| What you have to do |
Give all the lines below again, exactly, with no pictures.

━━ Data excerpts

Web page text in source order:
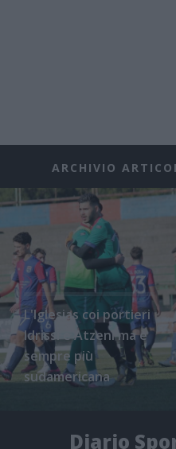
ARCHIVIO
L'Iglesias coi portieri
Idrissi e Atzeni ma è
sempre più
sudamericana
Diario
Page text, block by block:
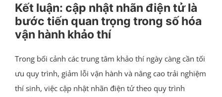
Kết luận: cập nhật nhãn điện tử là
bước tiến quan trọng trong số hóa
vận hành khảo thí
Trong bối cảnh các trung tâm khảo thí ngày càng cần tối
ưu quy trình, giảm lỗi vận hành và nâng cao trải nghiệm
thí sinh, việc cập nhật nhãn điện tử theo quy trình
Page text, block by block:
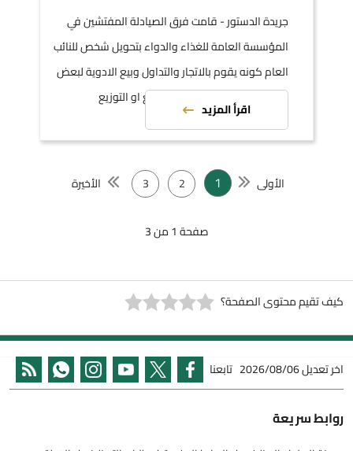
جريدة الدستور - قامت فرق الصيادلة المفتشين في
المؤسسة العامة للغذاء والدواء بتحويل شخص للنائب
العام كونه يقوم بالاتجار والتداول وبيع الادوية لبعض
الجهات علما بأنه غير مجاز له بالبيع او التوزيع
اقرأ المزيد
الأولى 1
2
3 الأخيرة
صفحة 1 من 3
كيف تقيم محتوى الصفحة؟
اخر تعديل2026/08/06 تابعنا
روابط سريعة
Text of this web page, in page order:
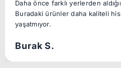
Daha önce farklı yerlerden
Buradaki ürünler daha kaliteli
yaşatmıyor.
Burak S.
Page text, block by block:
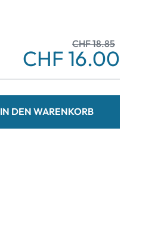
CHF 18.85
CHF 16.00
IN DEN WARENKORB
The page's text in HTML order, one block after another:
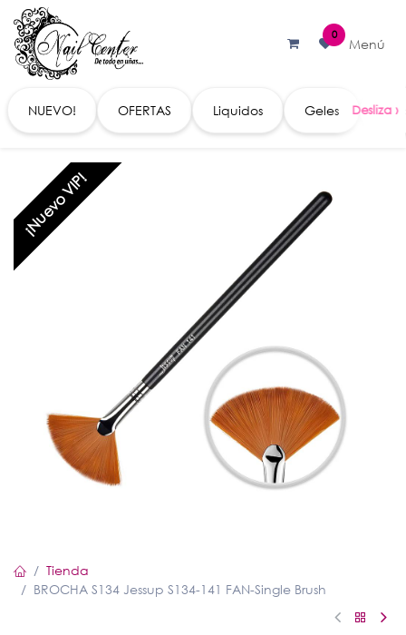
Ir al contenido
0
Menú
NUEVO! OFERTAS Liquidos Geles
¡Nuevo VIP!
Tienda
BROCHA S134 Jessup S134-141 FAN-Single Brush
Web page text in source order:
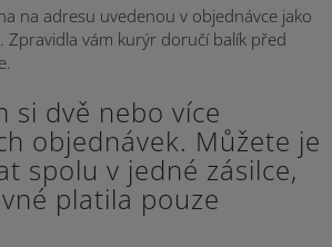
na adresu uvedenou v objednávce jako
. Zpravidla vám kurýr doručí balík před
si dvě nebo více
objednávek. Můžete je
spolu v jedné zásilce,
platila pouze
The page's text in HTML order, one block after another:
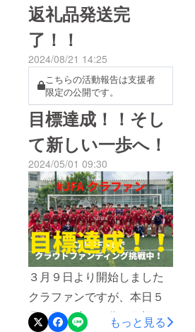
返礼品発送完
了！！
2024/08/21 14:25
こちらの活動報告は支援者
限定の公開です。
目標達成！！そし
て新しい一歩へ！
2024/05/01 09:30
３月９日より開始しました
クラファンですが、本日５
月１日０時１０分に目標金
もっと見る
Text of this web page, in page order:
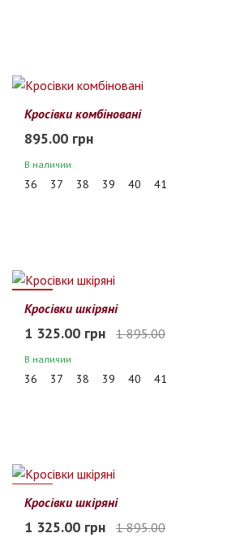
Кросівки комбіновані
895.00 грн
В наличии
36 37 38 39 40 41
30%
Кросівки шкіряні
1 325.00 грн 1 895.00
В наличии
36 37 38 39 40 41
30%
Кросівки шкіряні
1 325.00 грн 1 895.00
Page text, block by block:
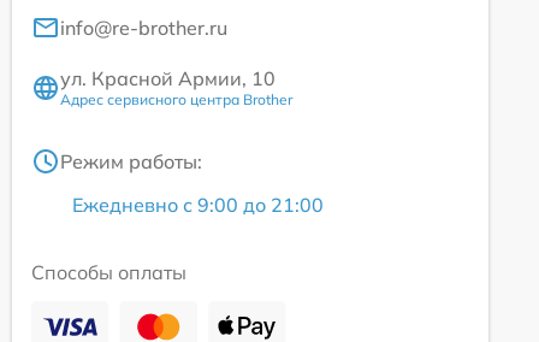
info@re-brother.ru
ул. Красной Армии, 10
Адрес сервисного центра Brother
Режим работы:
Ежедневно с 9:00 до 21:00
Способы оплаты
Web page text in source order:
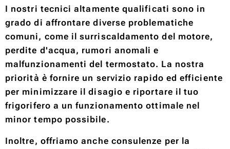
I nostri tecnici altamente qualificati sono in
grado di affrontare diverse problematiche
comuni, come il surriscaldamento del motore,
perdite d'acqua, rumori anomali e
malfunzionamenti del termostato. La nostra
priorità è fornire un servizio rapido ed efficiente
per minimizzare il disagio e riportare il tuo
frigorifero a un funzionamento ottimale nel
minor tempo possibile.
Inoltre, offriamo anche consulenze per la
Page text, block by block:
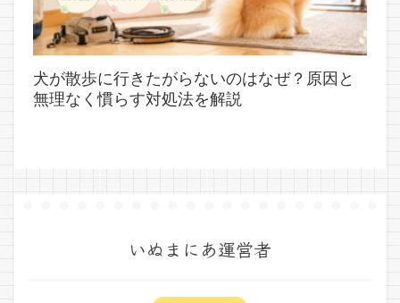
犬が散歩に行きたがらないのはなぜ？原因と
無理なく慣らす対処法を解説
いぬまにあ運営者
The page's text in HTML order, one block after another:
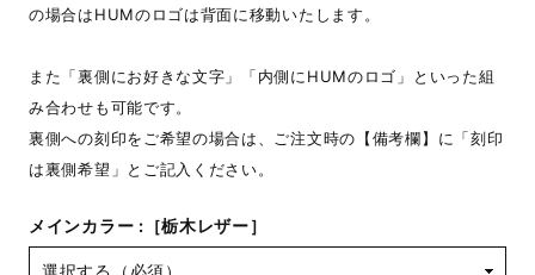
の場合はHUMのロゴは背面に移動いたします。
また「裏側にお好きな文字」「内側にHUMのロゴ」といった組
み合わせも可能です。
裏側への刻印をご希望の場合は、ご注文時の【備考欄】に「刻印
は裏側希望」とご記入ください。
メインカラー :［栃木レザー］
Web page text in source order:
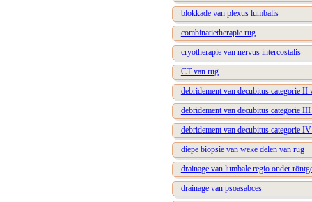
blokkade van plexus lumbalis
combinatietherapie rug
cryotherapie van nervus intercostalis
CT van rug
debridement van decubitus categorie II
debridement van decubitus categorie
debridement van decubitus categorie
diepe biopsie van weke delen van rug
drainage van lumbale regio onder
drainage van psoasabces
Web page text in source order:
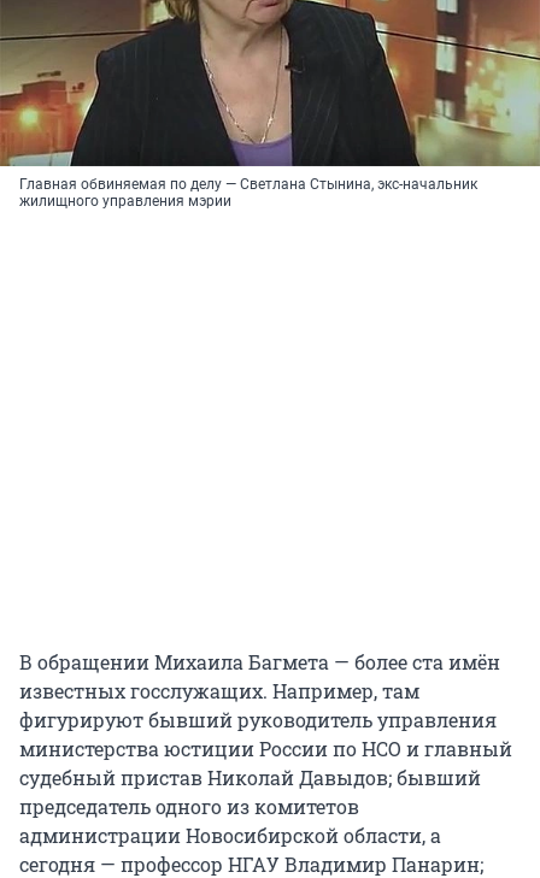
Главная обвиняемая по делу — Светлана Стынина, экс-начальник
жилищного управления мэрии
В обращении Михаила Багмета — более ста имён
известных госслужащих. Например, там
фигурируют бывший руководитель управления
министерства юстиции России по НСО и главный
судебный пристав Николай Давыдов; бывший
председатель одного из комитетов
администрации Новосибирской области, а
сегодня — профессор НГАУ Владимир Панарин;
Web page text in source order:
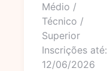
Médio /
Técnico /
Superior
Inscrições até:
12/06/2026
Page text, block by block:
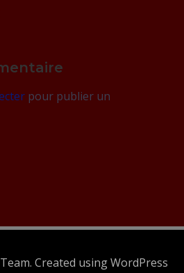
pour publier un
Created using WordPress
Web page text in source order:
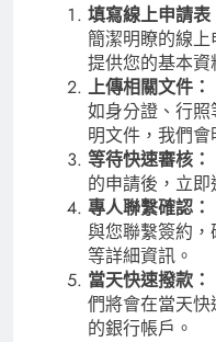
填寫線上申請表
簡潔明瞭的線
提供您的基本資
上傳相關文件：
如身分證、行
明文件，我們會
等待快速審核：
的申請後，立即
專人聯繫確認：
與您聯繫簽約
等詳細資訊。
當天快速撥款：
們將會在當天
的銀行帳戶。
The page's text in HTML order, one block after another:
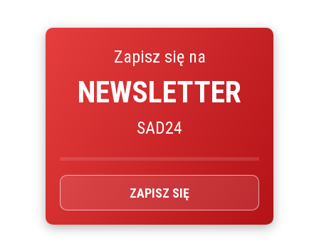
Zapisz się na
NEWSLETTER
SAD24
ZAPISZ SIĘ
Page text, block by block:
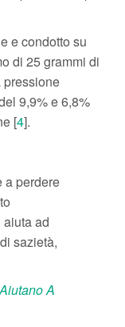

━━━━

| Completed task |
Web page text in source order:
ARCHIVIO
L'Iglesias coi portieri
Idrissi e Atzeni ma è
sempre più
sudamericana
Diario
Page text, block by block:
Kết luận: cập nhật nhãn điện tử là
bước tiến quan trọng trong số hóa
vận hành khảo thí
Trong bối cảnh các trung tâm khảo thí ngày càng cần tối
ưu quy trình, giảm lỗi vận hành và nâng cao trải nghiệm
thí sinh, việc cập nhật nhãn điện tử theo quy trình
Page text, block by block:
جريدة الدستور - قامت فرق الصيادلة المفتشين في
المؤسسة العامة للغذاء والدواء بتحويل شخص للنائب
العام كونه يقوم بالاتجار والتداول وبيع الادوية لبعض
الجهات علما بأنه غير مجاز له بالبيع او التوزيع
اقرأ المزيد
الأولى 1
2
3 الأخيرة
صفحة 1 من 3
كيف تقيم محتوى الصفحة؟
اخر تعديل2026/08/06 تابعنا
روابط سريعة
Text of this web page, in page order:
Daha önce farklı yerlerden
Buradaki ürünler daha kaliteli
yaşatmıyor.
Burak S.
Page text, block by block:
CHF 18.85
CHF 16.00
IN DEN WARENKORB
The page's text in HTML order, one block after another:
Ir al contenido
0
Menú
NUEVO! OFERTAS Liquidos Geles
¡Nuevo VIP!
Tienda
BROCHA S134 Jessup S134-141 FAN-Single Brush
Web page text in source order:
na adresu uvedenou v objednávce jako
. Zpravidla vám kurýr doručí balík před
si dvě nebo více
objednávek. Můžete je
spolu v jedné zásilce,
platila pouze
The page's text in HTML order, one block after another:
返礼品発送完
了！！
2024/08/21 14:25
こちらの活動報告は支援者
限定の公開です。
目標達成！！そし
て新しい一歩へ！
2024/05/01 09:30
３月９日より開始しました
クラファンですが、本日５
月１日０時１０分に目標金
もっと見る
Text of this web page, in page order:
Кросівки комбіновані
895.00 грн
В наличии
36 37 38 39 40 41
30%
Кросівки шкіряні
1 325.00 грн 1 895.00
В наличии
36 37 38 39 40 41
30%
Кросівки шкіряні
1 325.00 грн 1 895.00
Page text, block by block:
info@re-brother.ru
ул. Красной Армии, 10
Адрес сервисного центра Brother
Режим работы:
Ежедневно с 9:00 до 21:00
Способы оплаты
Web page text in source order:
I nostri tecnici altamente qualificati sono in
grado di affrontare diverse problematiche
comuni, come il surriscaldamento del motore,
perdite d'acqua, rumori anomali e
malfunzionamenti del termostato. La nostra
priorità è fornire un servizio rapido ed efficiente
per minimizzare il disagio e riportare il tuo
frigorifero a un funzionamento ottimale nel
minor tempo possibile.
Inoltre, offriamo anche consulenze per la
Page text, block by block:
犬が散歩に行きたがらないのはなぜ？原因と
無理なく慣らす対処法を解説
いぬまにあ運営者
The page's text in HTML order, one block after another:
の場合はHUMのロゴは背面に移動いたします。
また「裏側にお好きな文字」「内側にHUMのロゴ」といった組
み合わせも可能です。
裏側への刻印をご希望の場合は、ご注文時の【備考欄】に「刻印
は裏側希望」とご記入ください。
メインカラー :［栃木レザー］
Web page text in source order:
blokkade van plexus lumbalis
combinatietherapie rug
cryotherapie van nervus intercostalis
CT van rug
debridement van decubitus categorie II
debridement van decubitus categorie
debridement van decubitus categorie
diepe biopsie van weke delen van rug
drainage van lumbale regio onder
drainage van psoasabces
Web page text in source order:
Главная обвиняемая по делу — Светлана Стынина, экс-начальник
жилищного управления мэрии
В обращении Михаила Багмета — более ста имён
известных госслужащих. Например, там
фигурируют бывший руководитель управления
министерства юстиции России по НСО и главный
судебный пристав Николай Давыдов; бывший
председатель одного из комитетов
администрации Новосибирской области, а
сегодня — профессор НГАУ Владимир Панарин;
Web page text in source order:
Médio /
Técnico /
Superior
Inscrições até:
12/06/2026
Page text, block by block:
pour publier un
Created using WordPress
Web page text in source order:
填寫線上申請表
簡潔明瞭的線
提供您的基本資
上傳相關文件：
如身分證、行
明文件，我們會
等待快速審核：
的申請後，立即
專人聯繫確認：
與您聯繫簽約
等詳細資訊。
當天快速撥款：
們將會在當天
的銀行帳戶。
The page's text in HTML order, one block after another:
Zapisz się na
NEWSLETTER
SAD24
ZAPISZ SIĘ
Page text, block by block:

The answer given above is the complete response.